Il s'avança jusqu'à une porte-fenêtre. Arrivée à l'embrasure, il s'arrêta, baissa la tête et inspira pour reprendre contenance. C'était la première fois qu'il brisait le cœur d'une jeune fille de cette manière. Mais il fallait lui faire comprendre que c'était trop tard.
Claire le regarda partir, le cœur en mille morceaux. C'était donc ça se faire rejeter. Par un baron qui plus est. Elle tomba à genoux et se mit à trembler involontairement, reniflant peu gracieusement. Friedrich arriva pile à ce moment et la vit prostrée par terre. Il courut vers elle et l'aida à se relever.
– Mais enfin Claire, que s'est-il passé ? Pourquoi étiez-vous par terre ?

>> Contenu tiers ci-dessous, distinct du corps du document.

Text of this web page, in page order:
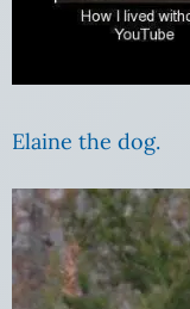
Elaine the dog.
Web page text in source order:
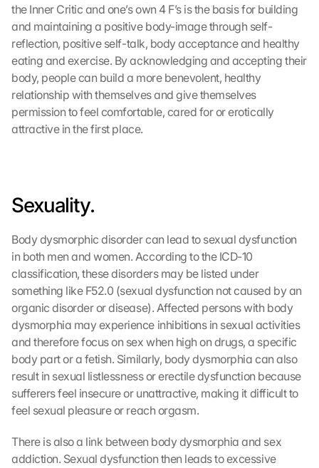
the Inner Critic and one’s own 4 F’s is the basis for building
and maintaining a positive body-image through self-
reflection, positive self-talk, body acceptance and healthy
eating and exercise. By acknowledging and accepting their
body, people can build a more benevolent, healthy
relationship with themselves and give themselves
permission to feel comfortable, cared for or erotically
attractive in the first place.
Sexuality.
Body dysmorphic disorder can lead to sexual dysfunction
in both men and women. According to the ICD-10
classification, these disorders may be listed under
something like F52.0 (sexual dysfunction not caused by an
organic disorder or disease). Affected persons with body
dysmorphia may experience inhibitions in sexual activities
and therefore focus on sex when high on drugs, a specific
body part or a fetish. Similarly, body dysmorphia can also
result in sexual listlessness or erectile dysfunction because
sufferers feel insecure or unattractive, making it difficult to
feel sexual pleasure or reach orgasm.
There is also a link between body dysmorphia and sex
addiction. Sexual dysfunction then leads to excessive

– Je... Je suis tombée. J'ai trébuché et je suis tombée. Je ne me sens pas très bien. Pourriez-vous me ramener jusqu'à ma chambre je vous prie ?
Le prince acquiesça et l'aida à traverser la salle sans qu'on les gêne trop. Une fois à l'intérieur de la chambre, la gouvernante arriva et prit le relais du prince. Elle le remercia et lui pria de partir. Claire le regarda, et le remercia encore une fois avant de s'allonger sur son lit.
Friedrich resta seul, sur le seuil de la porte, à regarder le panneau en bois blanc devant lui.